Keep in mind that the flattened objects represented here are an intermediary snapshot of internal processes. When searching, the returned document will keep its original structure.
In the example below, the patient_name
key contains an object:
{
"id": 0,
"patient_name": {
"forename": "Imogen",
"surname": "Temult"
}
}
During indexing, Meilisearch uses dot notation to eliminate nested fields:
{
"id": 0,
"patient_name.forename": "Imogen",
"patient_name.surname": "Temult"
}
Using dot notation, no information is lost when flattening nested objects, regardless of nesting depth.
Imagine that the example document above includes an additional object, address
, containing home and work addresses, each of which are objects themselves. After flattening, the document would look like this:
{
"id": 0,
"patient_name.forename": "Imogen",
"patient_name.surname": "Temult",
"address.home.street": "Largo Isarco, 2",
"address.home.postcode": "20139",
"address.home.city": "Milano",
"address.work.street": "Ca' Corner Della Regina, 2215",
"address.work.postcode": "30135",
"address.work.city": "Venezia"
}
Meilisearch's internal flattening process also eliminates nesting in arrays of objects. In this case, values are grouped by key. Consider the following document:
{
"id": 0,
"patient_name": "Imogen Temult",
"appointments": [
{
"date": "2022-01-01",
"doctor": "Jester Lavorre",
"ward": "psychiatry"
},
{
"date": "2019-01-01",
"doctor": "Dorian Storm"
}
]
}
After flattening, it would look like this:
{
"id": 0,
"patient_name": "Imogen Temult",
"appointments.date": [
"2022-01-01",
"2019-01-01"
],
"appointments.doctor": [
"Jester Lavorre",
"Dorian Storm"
],
"appointments.ward": [
"psychiatry"
]
}
Once all objects inside a document have been flattened, Meilisearch will continue processing it as described in the previous sections. For example, arrays will be flattened, and numeric and boolean values will be turned into strings.

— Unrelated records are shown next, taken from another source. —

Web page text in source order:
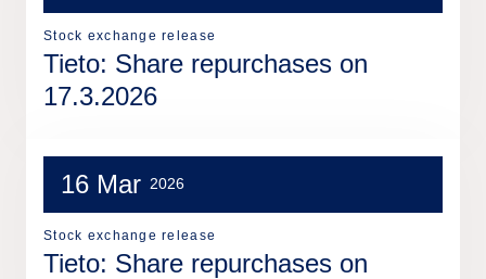
Stock exchange release
Tieto: Share repurchases on
17.3.2026
16 Mar 2026
Stock exchange release
Tieto: Share repurchases on

Possible tokenization issues
Even if it behaves exactly as expected, the tokenization process may lead to counterintuitive results in some cases, such as:
"S.O.S"
"George R. R. Martin"
10,3
For the two strings above, the full stops .
will be considered as hard spaces.
10,3
will be broken into two strings—10
and 3
—instead of being processed as a numeric type.